Parents can sometimes experience feelings of helplessness when their child is receiving care in the NICU. It’s important to note that as parents or guardians, you are the most important people in your baby’s life and play a very important role in your child’s hospital stay. We encourage you to be with your baby as much as you can and participate in your child’s care as much as possible.
As a parent, you can help support your baby in ways that are completely unique from healthcare professionals on the team. Here are a few examples to help guide you.

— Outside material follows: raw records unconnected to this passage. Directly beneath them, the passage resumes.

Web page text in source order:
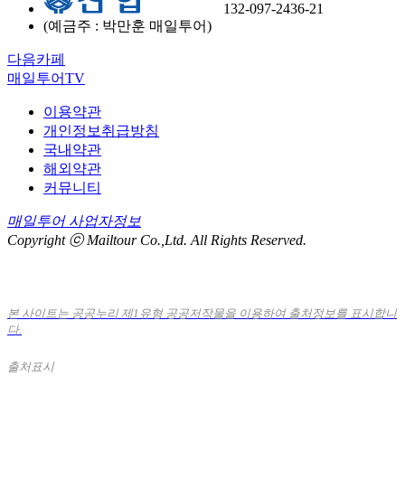
132-097-2436-21
(예금주 : 박만훈 매일투어)
다음카페
매일투어TV
이용약관
개인정보취급방침
국내약관
해외약관
커뮤니티
매일투어 사업자정보
Copyright ⓒ Mailtour Co.,Ltd. All Rights Reserved.
본 사이트는 공공누리 제1유형 공공저작물을 이용하여 출처정보를 표시합니
다.
출처표시
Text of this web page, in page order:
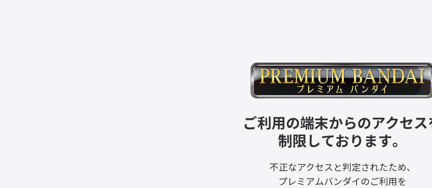
ご利用の端末からのアクセス
制限しております。
不正なアクセスと判定されたため、
プレミアムバンダイのご利用を
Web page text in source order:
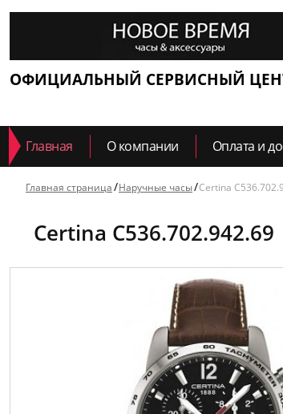
ОФИЦИАЛЬНЫЙ СЕРВИСНЫЙ
Главная О компании Оплата и
Главная страница Наручные часы Certina
Certina C536.702.942.69
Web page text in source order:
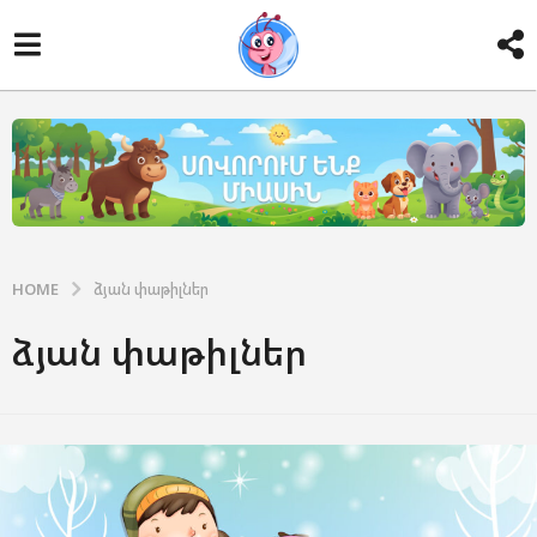
HOME ձյան փաթիլներ
ձյան փաթիլներ

Every day, our team of health professionals (neonatologists, nurses, nutritionists respiratory therapists, pharmacists, social workers, residents and fellows) gather to have a discussion about each patient on our unit. These meetings are called Rounds. Rounds take place every day from 9:30a.m. to 12:00p.m. As a parent and member of your child’s care team, your participation is welcome and encouraged, though not mandatory. Hence, we recommend that you get some sleep during the night, at home, to promote milk production and allow your mind to be fresh and focused during your participation in the rounds.
Rounds are a nice opportunity to obtain information about the plan for your baby’s care for the day, to ask questions and to contribute to the discussion based on your perspective about how your child is doing. It’s also an opportunity to get to know the health care professionals, their various roles on the team, and to get to know who might be taking care of your baby that day. During Rounds, there is often a teaching component as the Montreal Children's Hospital is an academic institution.
Questions and discussions can also happen at any other time on the unit, as team members are always available to answer your questions and listen to your input.
We encourage all mothers whose babies are admitted to the NICU to consider breastfeeding if they can and would like to. The unique nutrients in breast milk are important for your baby’s growth and long-term health. Mother’s milk is definitely the best therapy we can give to baby: it is protective and provides the best nutrition. It’s important to note, however, that if you choose not to breastfeed or are unable to do so for any reason, we will support you in any decision you make and will optimize baby’s nutrition with the input of our expert nutritionist.
Many babies in the NICU will not be able to nurse from the breast right away. It’s important to start expressing your breast milk as soon as possible in order to establish and maintain a good supply.
Once your baby is stable, your breast milk will be given to him either (a) through a feeding tube that passes from his nose/mouth down to his stomach, (b) by nursing at the breast, or (c) by bottle. The way your baby receives your breast milk or formula will depend on a number of factors that your nurse or doctor can discuss with you.
The NICU has electric breast pumps available at every bedside for each baby. Should you need any support with breastfeeding, lactation specialists will come to meet and help you. Our team of lactation consultants are here to listen to your concerns and to support you. Your bedside nurse is also a great resource, and can help answer questions or help orient you as needed.
Kangaroo care is the practice of holding your baby on your bare chest skin-to-skin. We encourage both mothers and fathers to do this with their babies. It is a good way to be close to your baby and it can help him in many ways. Kangaroo care can help baby’s body temperature, heart rate, breathing, and can even help weight gain. It also allows for the transfer of protective bacteria (called the “microbiome”) from your skin to baby’s. This practice can help extend periods of deep sleep, or a quiet alert state, and lessen crying. Kangaroo care also helps to improve breast milk production. Talk to your baby’s nurse about the kangaroo care position that would be best for your baby.
Reading to your baby
We encourage you to read books to your baby. Many books! Reading to your newborn will help you feel more involved with your baby’s care, will help him know that you are there and will help him with his development. It is one of the most important interventions to promote language development in babies admitted to the NICU. We know that during pregnancy, babies will constantly listen to their environment (which includes mom’s voice and other surrounding people speaking). Hearing your voice outside the womb is therefore very comforting to your baby.
The hospital has a “Books for Babies” program and offers a free book to every family on the unit during their stay. You are also welcome to bring books from home, from you childhood and in your mother tongue.
Bring things in from home
You can bring your own baby blanket, pyjamas, small toys and pictures of your family. Avoid bringing any stuffed toys (for infection control). You can ask your baby’s nurse if ever you have questions about additional items you’d like to bring into the unit.
We encourage you participate in this part of your baby’s routine. Your nurse will guide you in order to help you feel comfortable, by showing you how to safely give your baby a bath (the different steps, where to find what you need, etc.). Bath time is a great way for you and your baby to spend time together and get to know each other even more.